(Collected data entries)
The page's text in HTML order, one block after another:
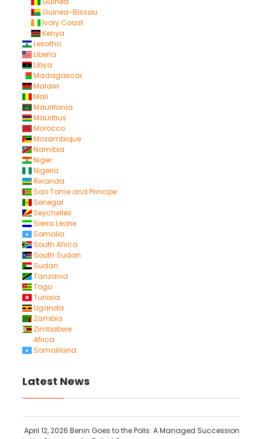
Guinea-Bissau
Ivory Coast
Kenya
Lesotho
Liberia
Libya
Madagascar
Malawi
Mali
Mauritania
Mauritius
Morocco
Mozambique
Namibia
Niger
Nigeria
Rwanda
Sao Tome and Principe
Senegal
Seychelles
Sierra Leone
Somalia
South Africa
South Sudan
Sudan
Tanzania
Togo
Tunisia
Uganda
Zambia
Zimbabwe
Africa
Somaliland
Latest News
April 12, 2026 Benin Goes to the Polls: A Managed Succession
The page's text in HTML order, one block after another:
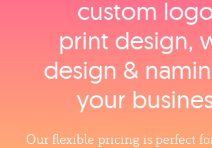
custom
print design,
design &
your
Our flexible pricing is perfect
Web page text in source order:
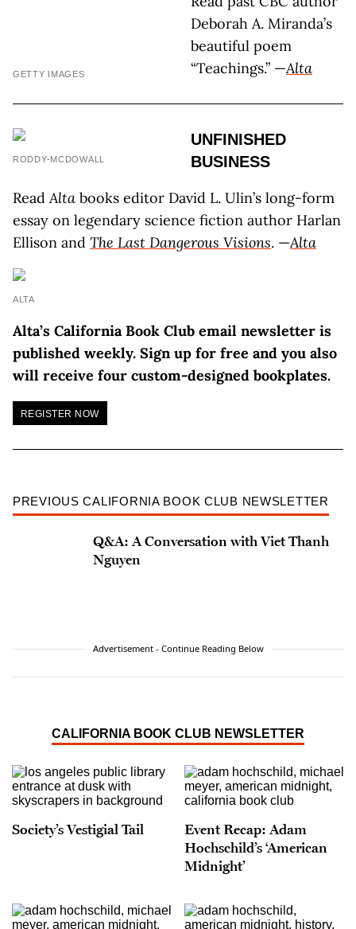
GETTY IMAGES
Deborah A. Miranda’s
beautiful poem
“Teachings.” —Alta
RODDY-MCDOWALL
UNFINISHED
BUSINESS
ReadAlta books editor David L. Ulin’s long-form
essay on legendary science fiction author Harlan
Ellison and The Last Dangerous Visions. —Alta
ALTA
Alta’s California Book Club email newsletter is
published weekly. Sign up for free and you also
will receive four custom-designed bookplates.
REGISTER NOW
PREVIOUS CALIFORNIA BOOK CLUB NEWSLETTER
Q&A: A Conversation with Viet Thanh
Nguyen
Advertisement - Continue Reading Below
CALIFORNIA BOOK CLUB NEWSLETTER
Society’s Vestigial Tail
Event Recap: Adam
Hochschild’s ‘American
Midnight’
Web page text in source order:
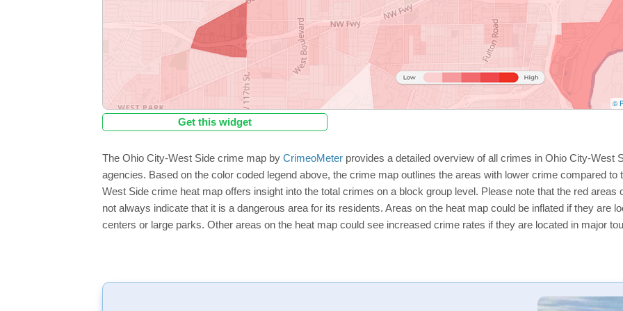
©
Get this widget
The Ohio City-West Side crime map by CrimeoMeter provides a detailed overview of all crimes in Ohio City-West
agencies. Based on the color coded legend above, the crime map outlines the areas with lower crime compared
West Side crime heat map offers insight into the total crimes on a block group level. Please note that the red
not always indicate that it is a dangerous area for its residents. Areas on the heat map could be inflated if they are
centers or large parks. Other areas on the heat map could see increased crime rates if they are located in major
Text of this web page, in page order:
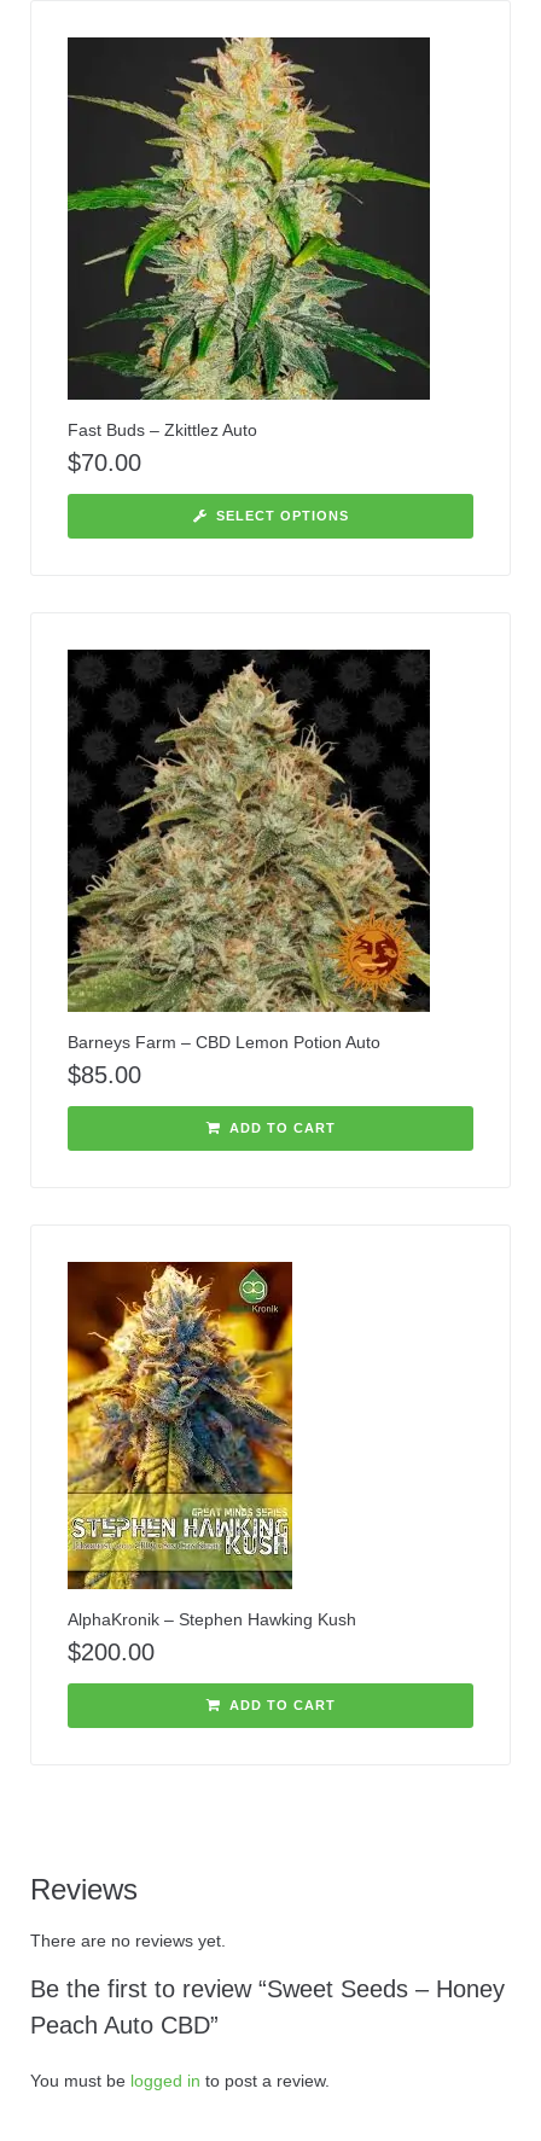
Fast Buds – Zkittlez Auto
$70.00
SELECT OPTIONS
Barneys Farm – CBD Lemon Potion Auto
$85.00
ADD TO CART
AlphaKronik – Stephen Hawking Kush
$200.00
ADD TO CART
Reviews
There are no reviews yet.
Be the first to review “Sweet Seeds – Honey
Peach Auto CBD”
You must be logged in to post a review.
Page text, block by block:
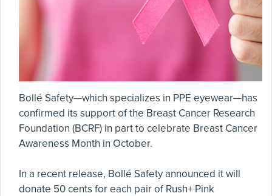
Bollé Safety—which specializes in PPE eyewear—has
confirmed its support of the Breast Cancer Research
Foundation (BCRF) in part to celebrate Breast Cancer
Awareness Month in October.
In a recent release, Bollé Safety announced it will
donate 50 cents for each pair of Rush+ Pink
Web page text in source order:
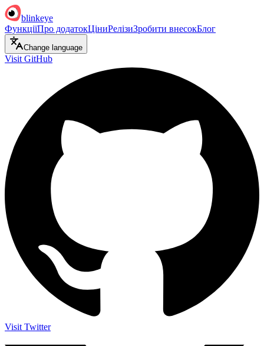
blinkeye
ФункціїПро додатокЦіниРелізиЗробити внесокБлог
Change language
Visit GitHub
Visit Twitter
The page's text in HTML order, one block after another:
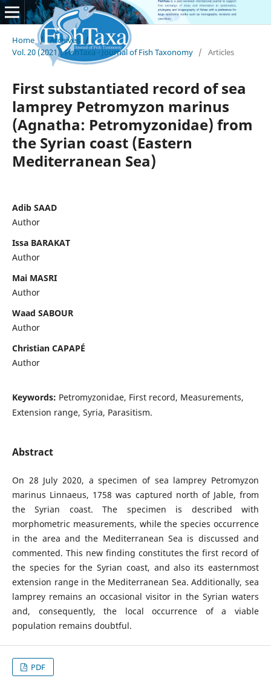
Home / Archives /
Vol. 20 (2021): FishTaxa - Journal of Fish Taxonomy / Articles
First substantiated record of sea
lamprey Petromyzon marinus
(Agnatha: Petromyzonidae) from
the Syrian coast (Eastern
Mediterranean Sea)
Adib SAAD
Author
Issa BARAKAT
Author
Mai MASRI
Author
Waad SABOUR
Author
Christian CAPAPÉ
Author
Keywords: Petromyzonidae, First record, Measurements,
Extension range, Syria, Parasitism.
Abstract
On 28 July 2020, a specimen of sea lamprey Petromyzon
marinus Linnaeus, 1758 was captured north of Jable, from
the Syrian coast. The specimen is described with
morphometric measurements, while the species occurrence
in the area and the Mediterranean Sea is discussed and
commented. This new finding constitutes the first record of
the species for the Syrian coast, and also its easternmost
extension range in the Mediterranean Sea. Additionally, sea
lamprey remains an occasional visitor in the Syrian waters
and, consequently, the local occurrence of a viable
population remains doubtful.
PDF
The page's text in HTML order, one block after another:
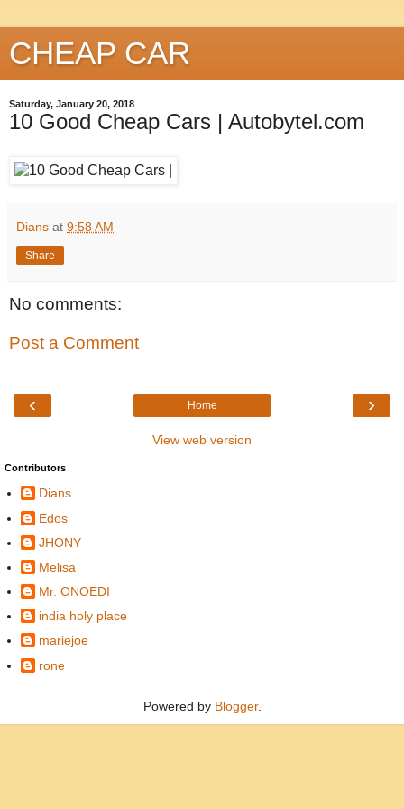
CHEAP CAR
Saturday, January 20, 2018
10 Good Cheap Cars | Autobytel.com
Dians at 9:58 AM
Share
No comments:
Post a Comment
‹ ›
Home
View web version
Contributors
Dians
Edos
JHONY
Melisa
Mr. ONOEDI
india holy place
mariejoe
rone
Powered by Blogger.
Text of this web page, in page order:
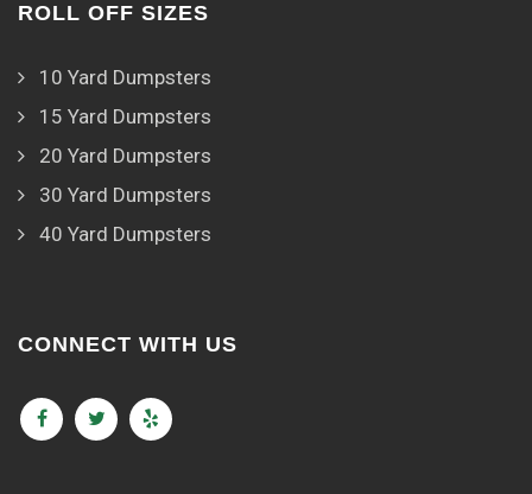
ROLL OFF SIZES
10 Yard Dumpsters
15 Yard Dumpsters
20 Yard Dumpsters
30 Yard Dumpsters
40 Yard Dumpsters
CONNECT WITH US
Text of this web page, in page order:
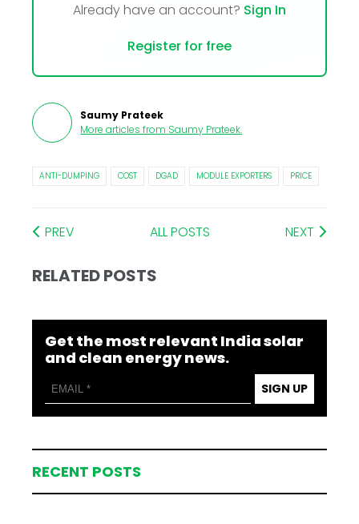
Already have an account? Sign In
Register for free
Saumy Prateek
More articles from Saumy Prateek.
ANTI-DUMPING COST DGAD MODULE EXPORTERS PRICE
PREV ALL POSTS NEXT
RELATED POSTS
Get the most relevant India solar
and clean energy news.
SIGN UP
RECENT POSTS
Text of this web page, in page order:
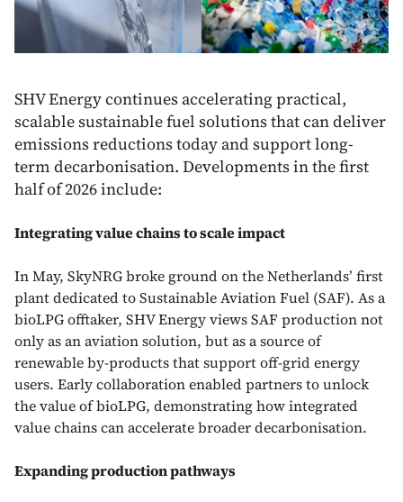
SHV Energy continues accelerating practical,
scalable sustainable fuel solutions that can deliver
emissions reductions today and support long-
term decarbonisation. Developments in the first
half of 2026 include:
Integrating value chains to scale impact
In May, SkyNRG broke ground on the Netherlands’ first
plant dedicated to Sustainable Aviation Fuel (SAF). As a
bioLPG offtaker, SHV Energy views SAF production not
only as an aviation solution, but as a source of
renewable by-products that support off-grid energy
users. Early collaboration enabled partners to unlock
the value of bioLPG, demonstrating how integrated
value chains can accelerate broader decarbonisation.
Expanding production pathways

▶ _Exercise_
Now transcribe the lines above exactly, starting at the line containing "Register for free" and ending at the line containing "emissions reductions today", both lines included, pictures excluded.

▶ _Response for this exercise_
Register for free
Saumy Prateek
More articles from Saumy Prateek.
ANTI-DUMPING COST DGAD MODULE EXPORTERS PRICE
PREV ALL POSTS NEXT
RELATED POSTS
Get the most relevant India solar
and clean energy news.
SIGN UP
RECENT POSTS
Text of this web page, in page order:
SHV Energy continues accelerating practical,
scalable sustainable fuel solutions that can deliver
emissions reductions today and support long-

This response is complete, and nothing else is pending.